# new to wild mushrooms



## newguy (Jun 13, 2013)

i have found a morel in my yard and it is 6" tall and 6" round just wondering how i could prepare it or the going price on them when they are this size.


----------



## judy j (Nov 7, 2012)

Chop it up and cook it however you like


----------



## mmh (Apr 21, 2013)

newguy, search on youtube for many options on how to prepare morels, including how to stuff large ones such as yours with many tasty fillings. enjoy your harvest


----------



## Dannaturenut (May 20, 2020)

Stick with the the mushroom with no poisonous look a likes. Learn to ID before eating seven times over. Black trumpets are a good one. Foraging is a lot like driving, if you don’t follow and pay attention to the signs it can kill you. Not to scare you but play it safe. Learn learn learn before eating. Hedgehog , Black trumpets and pheasant back are easy starters.


----------



## shroomsearcher (Apr 7, 2018)

newguy said:


> i have found a morel in my yard and it is 6" tall and 6" round just wondering how i could prepare it or the going price on them when they are this size.
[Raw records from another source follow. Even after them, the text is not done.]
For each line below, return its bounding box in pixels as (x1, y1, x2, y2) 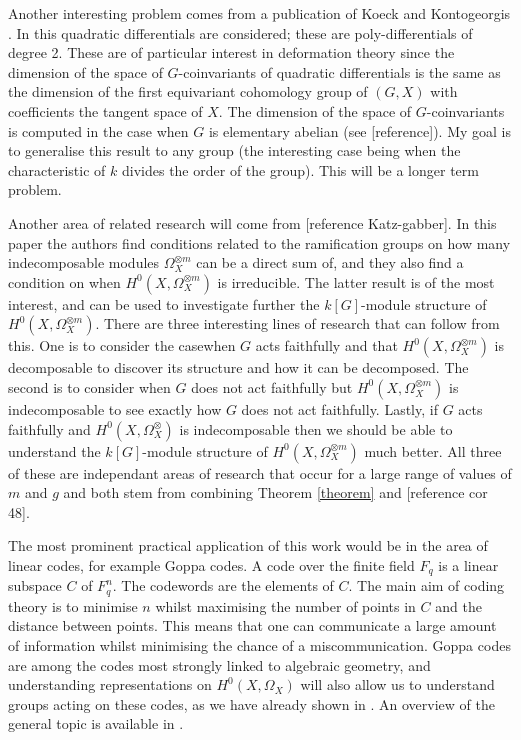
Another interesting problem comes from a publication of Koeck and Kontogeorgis (8, 3, 511, 23)
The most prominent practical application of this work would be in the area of (8, 535, 488, 556)
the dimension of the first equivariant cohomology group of (8, 81, 368, 102)
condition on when (8, 271, 121, 292)
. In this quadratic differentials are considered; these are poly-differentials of (8, 22, 473, 43)
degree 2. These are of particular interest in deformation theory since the (8, 42, 455, 63)
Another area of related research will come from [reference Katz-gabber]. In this (8, 212, 497, 233)
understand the (8, 440, 101, 461)
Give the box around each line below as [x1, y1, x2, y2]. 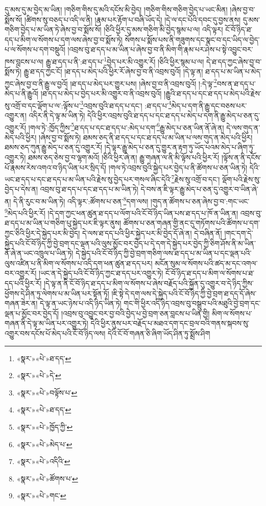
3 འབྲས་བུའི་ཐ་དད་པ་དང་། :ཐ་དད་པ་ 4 [80, 98, 172, 111]
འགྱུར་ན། [5, 109, 27, 120]
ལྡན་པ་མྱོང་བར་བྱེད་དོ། [5, 307, 59, 318]
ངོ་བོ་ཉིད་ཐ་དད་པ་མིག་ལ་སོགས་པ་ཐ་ [165, 268, 255, 278]
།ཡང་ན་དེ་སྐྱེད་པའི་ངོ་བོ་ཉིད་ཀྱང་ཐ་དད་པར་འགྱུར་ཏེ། [39, 268, 163, 278]
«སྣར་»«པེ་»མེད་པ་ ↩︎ [16, 438, 72, 449]
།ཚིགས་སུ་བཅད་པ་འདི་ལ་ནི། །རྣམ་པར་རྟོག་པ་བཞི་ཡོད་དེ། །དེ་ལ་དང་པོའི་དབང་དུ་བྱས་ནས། [25, 14, 240, 25]
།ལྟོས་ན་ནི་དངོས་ [221, 151, 261, 162]
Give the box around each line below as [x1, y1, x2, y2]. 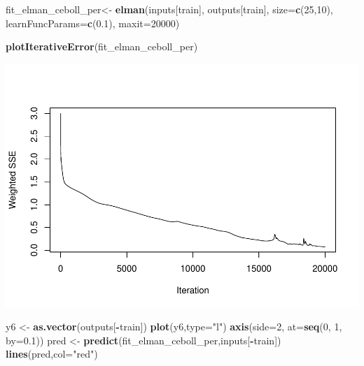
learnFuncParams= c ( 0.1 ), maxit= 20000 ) [6, 15, 180, 30]
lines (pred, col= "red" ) [6, 346, 98, 361]
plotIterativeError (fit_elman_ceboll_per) [6, 39, 198, 54]
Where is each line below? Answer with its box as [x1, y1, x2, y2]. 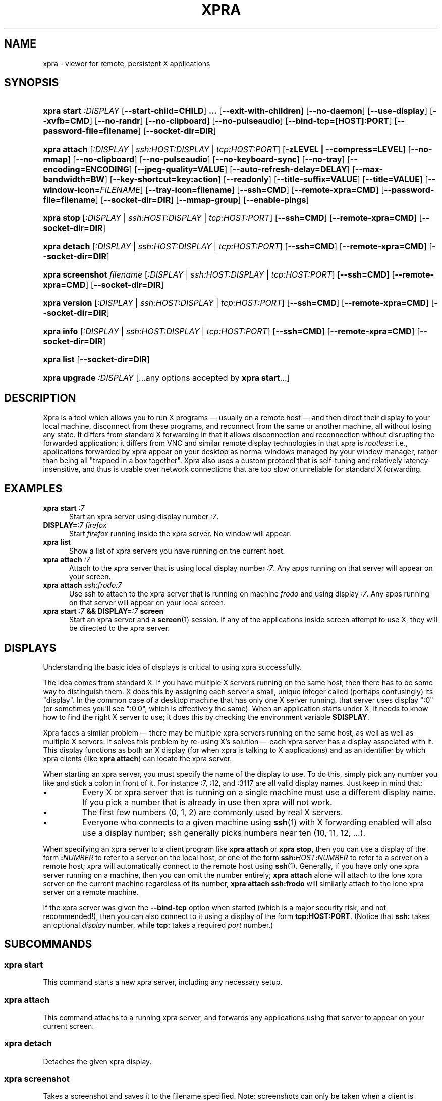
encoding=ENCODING [43, 164, 129, 175]
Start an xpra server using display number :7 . [69, 512, 219, 521]
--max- [355, 164, 383, 175]
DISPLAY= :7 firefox [43, 521, 107, 530]
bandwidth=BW [43, 174, 105, 185]
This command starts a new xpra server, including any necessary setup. [43, 978, 283, 987]
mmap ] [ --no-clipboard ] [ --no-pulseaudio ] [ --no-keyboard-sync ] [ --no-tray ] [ [43, 154, 350, 165]
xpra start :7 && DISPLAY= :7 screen [43, 607, 164, 616]
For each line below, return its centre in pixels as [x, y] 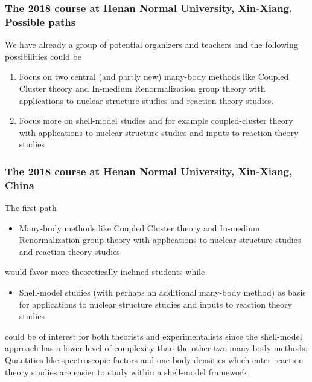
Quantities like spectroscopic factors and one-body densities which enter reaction [154, 359]
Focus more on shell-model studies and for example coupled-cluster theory [156, 121]
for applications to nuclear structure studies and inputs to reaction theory [155, 304]
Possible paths [40, 21]
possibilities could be [43, 56]
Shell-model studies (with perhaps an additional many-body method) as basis [162, 292]
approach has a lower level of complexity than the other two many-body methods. [156, 348]
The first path [31, 208]
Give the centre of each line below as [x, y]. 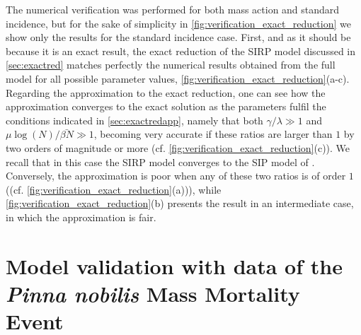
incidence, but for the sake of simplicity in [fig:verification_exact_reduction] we [178, 23]
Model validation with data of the [174, 265]
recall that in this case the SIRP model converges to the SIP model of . [160, 161]
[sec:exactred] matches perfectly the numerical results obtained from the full [171, 65]
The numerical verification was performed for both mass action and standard [173, 9]
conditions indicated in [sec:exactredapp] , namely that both [134, 120]
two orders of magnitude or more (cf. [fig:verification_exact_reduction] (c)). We [178, 147]
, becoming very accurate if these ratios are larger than [213, 134]
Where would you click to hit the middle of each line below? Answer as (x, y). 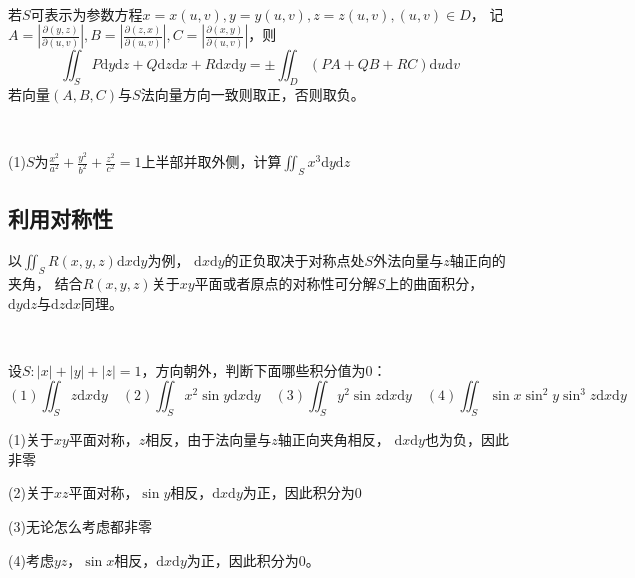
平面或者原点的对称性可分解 (285, 282)
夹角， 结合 (45, 282)
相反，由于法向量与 (208, 439)
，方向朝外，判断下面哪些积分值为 (253, 369)
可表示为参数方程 (86, 13)
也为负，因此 (466, 439)
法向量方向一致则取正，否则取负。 (252, 93)
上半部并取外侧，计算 (211, 161)
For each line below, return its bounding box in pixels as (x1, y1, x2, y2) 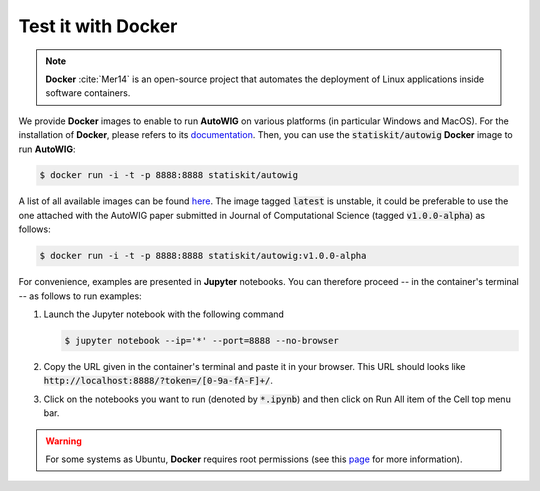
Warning (45, 435, 82, 447)
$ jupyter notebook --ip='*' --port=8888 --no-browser (64, 335, 339, 346)
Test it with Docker (18, 15, 178, 37)
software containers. (45, 87, 131, 99)
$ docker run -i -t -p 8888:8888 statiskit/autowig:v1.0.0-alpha (39, 250, 367, 262)
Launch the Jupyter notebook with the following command (43, 308, 285, 320)
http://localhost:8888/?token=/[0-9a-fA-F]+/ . (43, 375, 274, 387)
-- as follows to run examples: (18, 290, 142, 302)
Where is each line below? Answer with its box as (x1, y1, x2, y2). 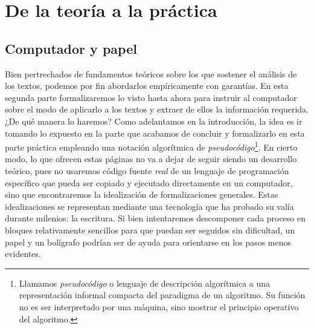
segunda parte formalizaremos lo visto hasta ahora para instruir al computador (5, 91, 297, 103)
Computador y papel (5, 39, 137, 57)
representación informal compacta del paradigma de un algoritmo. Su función (19, 288, 306, 301)
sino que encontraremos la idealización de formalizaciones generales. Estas (5, 188, 278, 201)
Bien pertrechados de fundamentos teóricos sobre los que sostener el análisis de (5, 67, 297, 80)
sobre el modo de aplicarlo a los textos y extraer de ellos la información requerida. (5, 103, 309, 116)
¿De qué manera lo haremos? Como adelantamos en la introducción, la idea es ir (5, 114, 303, 127)
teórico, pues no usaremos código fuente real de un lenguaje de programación (5, 164, 289, 177)
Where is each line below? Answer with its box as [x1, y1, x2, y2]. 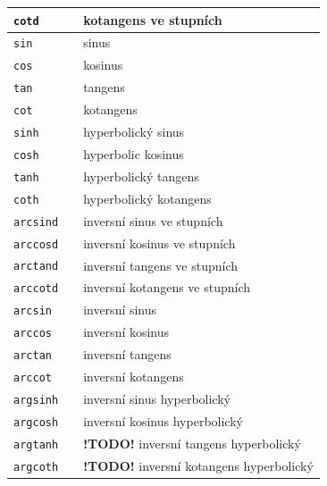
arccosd [13, 238, 59, 251]
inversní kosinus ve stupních [83, 233, 236, 252]
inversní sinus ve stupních [83, 211, 223, 230]
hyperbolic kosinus [83, 144, 184, 163]
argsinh [13, 393, 59, 406]
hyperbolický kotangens [83, 189, 212, 207]
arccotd [13, 282, 59, 296]
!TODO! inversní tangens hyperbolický [83, 433, 301, 452]
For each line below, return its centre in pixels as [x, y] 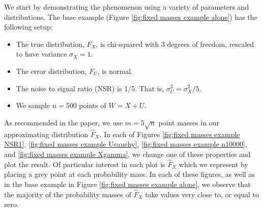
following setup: [28, 27]
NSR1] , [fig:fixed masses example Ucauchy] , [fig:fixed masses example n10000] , [126, 144]
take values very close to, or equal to [202, 194]
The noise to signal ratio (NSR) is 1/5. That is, [90, 88]
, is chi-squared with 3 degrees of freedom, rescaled [175, 44]
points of [93, 105]
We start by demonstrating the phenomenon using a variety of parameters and [127, 7]
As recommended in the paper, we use [64, 122]
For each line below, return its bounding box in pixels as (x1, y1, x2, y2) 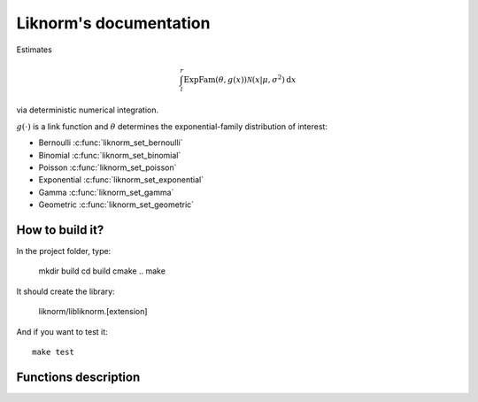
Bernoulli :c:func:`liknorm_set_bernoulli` (38, 137, 183, 148)
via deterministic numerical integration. (16, 104, 159, 115)
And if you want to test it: (16, 326, 108, 336)
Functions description (16, 369, 141, 384)
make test (32, 347, 74, 358)
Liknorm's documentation (16, 13, 211, 33)
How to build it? (16, 222, 104, 237)
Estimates (16, 44, 52, 55)
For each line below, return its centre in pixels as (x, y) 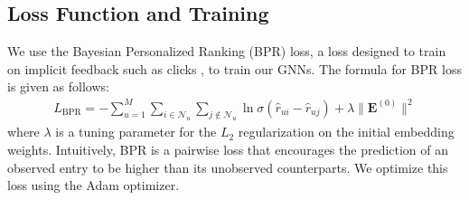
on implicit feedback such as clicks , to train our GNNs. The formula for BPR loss (234, 68)
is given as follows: (58, 86)
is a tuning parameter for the (136, 132)
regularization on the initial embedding (346, 132)
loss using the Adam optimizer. (94, 185)
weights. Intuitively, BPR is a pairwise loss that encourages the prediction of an (228, 149)
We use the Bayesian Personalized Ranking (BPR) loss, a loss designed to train (227, 51)
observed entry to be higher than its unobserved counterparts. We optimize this (228, 167)
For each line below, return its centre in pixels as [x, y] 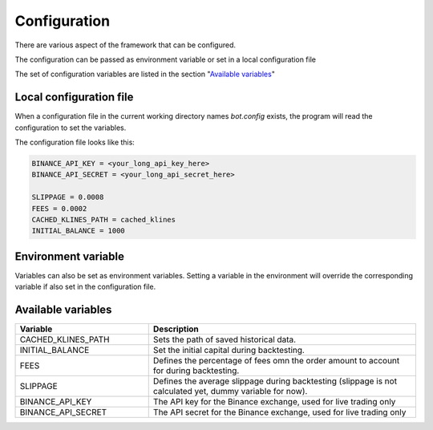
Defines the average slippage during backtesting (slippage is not [275, 381]
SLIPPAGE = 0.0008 [68, 197]
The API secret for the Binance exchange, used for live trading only [279, 412]
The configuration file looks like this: [75, 142]
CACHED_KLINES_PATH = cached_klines [104, 219]
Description [176, 329]
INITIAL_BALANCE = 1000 [79, 231]
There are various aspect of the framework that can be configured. [125, 45]
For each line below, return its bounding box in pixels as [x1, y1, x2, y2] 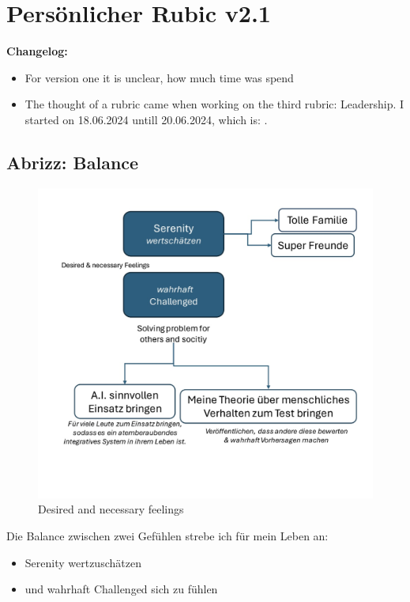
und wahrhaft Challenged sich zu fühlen [24, 581, 218, 597]
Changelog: [6, 43, 68, 59]
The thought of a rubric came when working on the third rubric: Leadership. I [24, 96, 404, 112]
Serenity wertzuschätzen [24, 554, 141, 570]
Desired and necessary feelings [38, 501, 184, 517]
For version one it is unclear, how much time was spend [24, 69, 294, 85]
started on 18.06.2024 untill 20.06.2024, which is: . [24, 111, 268, 127]
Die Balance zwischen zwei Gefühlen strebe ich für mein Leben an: [6, 528, 329, 543]
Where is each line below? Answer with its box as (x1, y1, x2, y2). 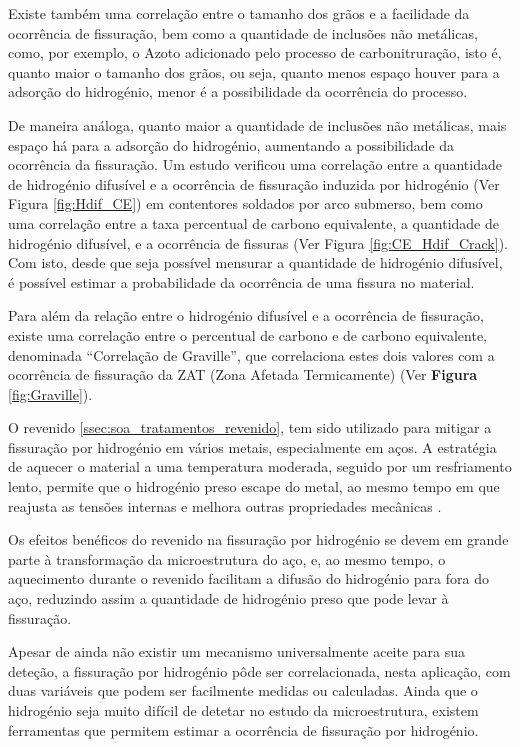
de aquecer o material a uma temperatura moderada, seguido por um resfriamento (8, 456, 512, 477)
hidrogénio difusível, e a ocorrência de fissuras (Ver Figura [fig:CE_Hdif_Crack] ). (8, 232, 508, 253)
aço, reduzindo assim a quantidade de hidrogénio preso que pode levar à (8, 588, 449, 609)
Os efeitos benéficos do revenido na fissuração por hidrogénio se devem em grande (8, 529, 509, 550)
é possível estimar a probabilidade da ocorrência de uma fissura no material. (8, 271, 475, 292)
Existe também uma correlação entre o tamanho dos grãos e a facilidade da (8, 3, 470, 23)
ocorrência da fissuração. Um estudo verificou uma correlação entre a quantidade (8, 154, 502, 175)
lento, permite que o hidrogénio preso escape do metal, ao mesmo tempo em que (8, 476, 500, 497)
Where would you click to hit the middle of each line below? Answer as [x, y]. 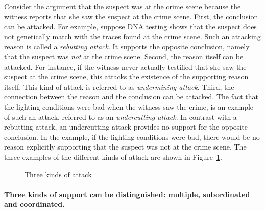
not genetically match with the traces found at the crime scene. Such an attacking [132, 36]
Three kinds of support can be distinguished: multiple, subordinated [127, 194]
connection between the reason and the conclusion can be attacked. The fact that [131, 97]
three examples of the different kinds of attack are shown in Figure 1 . [113, 156]
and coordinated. [34, 204]
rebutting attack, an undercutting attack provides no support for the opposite [126, 127]
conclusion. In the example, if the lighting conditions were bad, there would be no [132, 136]
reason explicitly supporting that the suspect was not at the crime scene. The [125, 147]
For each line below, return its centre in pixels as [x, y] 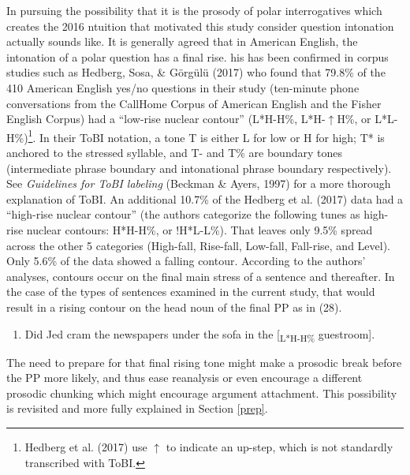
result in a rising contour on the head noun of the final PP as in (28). [174, 307]
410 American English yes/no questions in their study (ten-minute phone [183, 87]
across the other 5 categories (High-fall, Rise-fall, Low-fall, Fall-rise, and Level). [199, 245]
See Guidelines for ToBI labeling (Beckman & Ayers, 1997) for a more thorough [199, 183]
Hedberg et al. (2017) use [86, 447]
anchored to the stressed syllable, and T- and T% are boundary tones [174, 152]
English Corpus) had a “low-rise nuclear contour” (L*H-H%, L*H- [166, 119]
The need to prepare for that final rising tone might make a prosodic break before [204, 362]
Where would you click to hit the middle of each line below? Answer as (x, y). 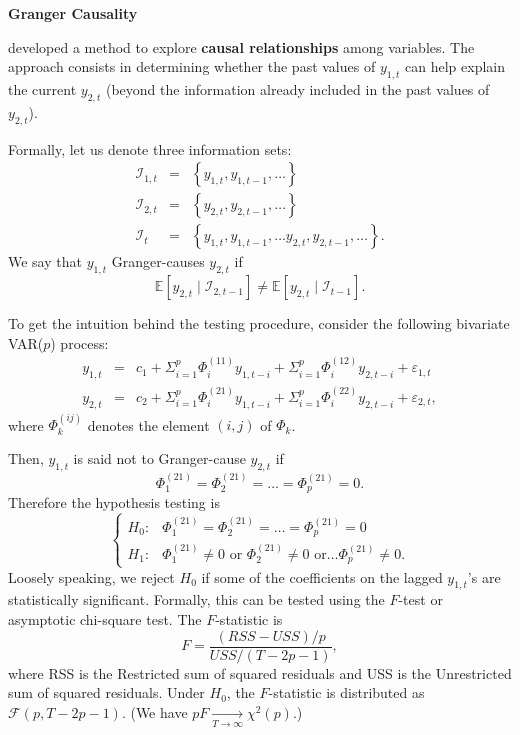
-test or (420, 599)
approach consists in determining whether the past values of (192, 66)
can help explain (455, 66)
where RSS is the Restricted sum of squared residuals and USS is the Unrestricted (260, 672)
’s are (484, 576)
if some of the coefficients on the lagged (322, 576)
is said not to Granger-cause (159, 457)
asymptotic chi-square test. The (105, 619)
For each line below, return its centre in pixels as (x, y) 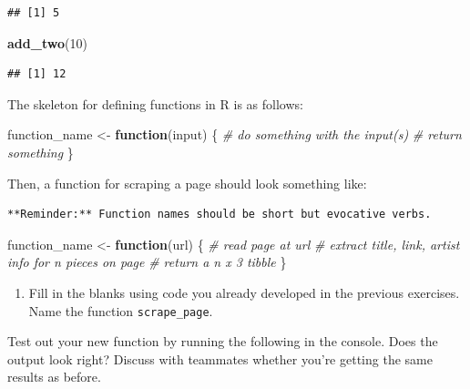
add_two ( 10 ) (47, 42)
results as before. (54, 377)
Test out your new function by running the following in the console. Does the (223, 341)
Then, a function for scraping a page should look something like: (187, 183)
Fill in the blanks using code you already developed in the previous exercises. (244, 292)
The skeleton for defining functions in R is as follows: (155, 103)
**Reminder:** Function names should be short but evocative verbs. (220, 215)
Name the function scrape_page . (121, 310)
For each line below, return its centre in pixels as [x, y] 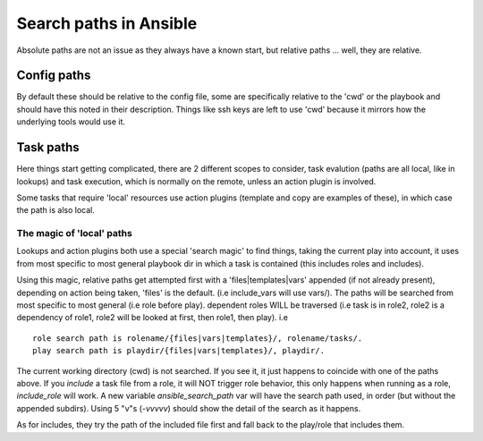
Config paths [54, 76]
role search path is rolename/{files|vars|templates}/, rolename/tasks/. [198, 338]
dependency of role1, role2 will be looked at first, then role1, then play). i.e [152, 318]
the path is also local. [56, 210]
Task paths [48, 148]
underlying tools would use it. [71, 122]
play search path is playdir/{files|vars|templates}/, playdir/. [179, 351]
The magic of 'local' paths [75, 233]
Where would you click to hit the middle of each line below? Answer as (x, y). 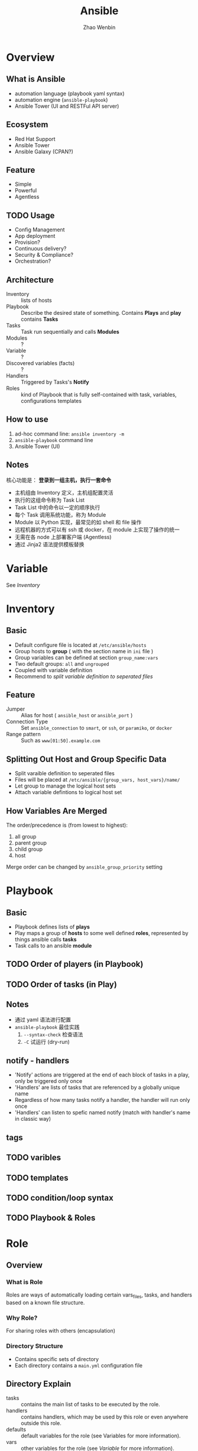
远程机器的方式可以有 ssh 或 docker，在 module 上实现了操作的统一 (97, 529)
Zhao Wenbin (99, 27)
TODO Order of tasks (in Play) (61, 984)
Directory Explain (39, 1384)
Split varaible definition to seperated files (65, 773)
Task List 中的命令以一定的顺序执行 (57, 507)
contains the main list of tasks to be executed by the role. (91, 1404)
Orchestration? (33, 261)
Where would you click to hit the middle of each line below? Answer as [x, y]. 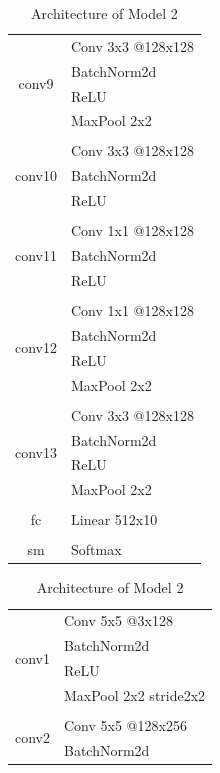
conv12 [36, 347]
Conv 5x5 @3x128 [118, 620]
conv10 [36, 175]
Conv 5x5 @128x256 [125, 724]
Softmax [96, 549]
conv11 [36, 255]
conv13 [36, 451]
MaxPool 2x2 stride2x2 [135, 694]
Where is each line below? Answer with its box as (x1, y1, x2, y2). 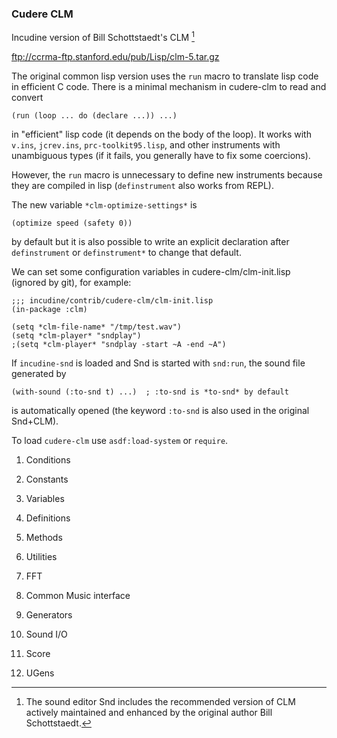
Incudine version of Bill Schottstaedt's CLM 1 (11, 30, 195, 43)
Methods (25, 531, 63, 543)
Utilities (25, 550, 58, 562)
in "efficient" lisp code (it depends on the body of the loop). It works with (11, 128, 312, 140)
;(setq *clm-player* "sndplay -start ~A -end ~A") (11, 339, 227, 349)
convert (11, 91, 44, 103)
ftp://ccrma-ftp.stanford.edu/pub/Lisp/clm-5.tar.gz (11, 50, 220, 62)
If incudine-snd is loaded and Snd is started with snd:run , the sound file (11, 357, 306, 369)

First, are you absolutely certain that it's a true morel? Your dimensions seem a little suspect, and it must be completely hollow. And no one is going to buy a single morel. If it is a true morel you can just cut it into rings, or any way you prefer and put it on a "take and bake" pizza, or sautee in butter and olive oil and put it on a bagel. Lots of ways to use it.


----------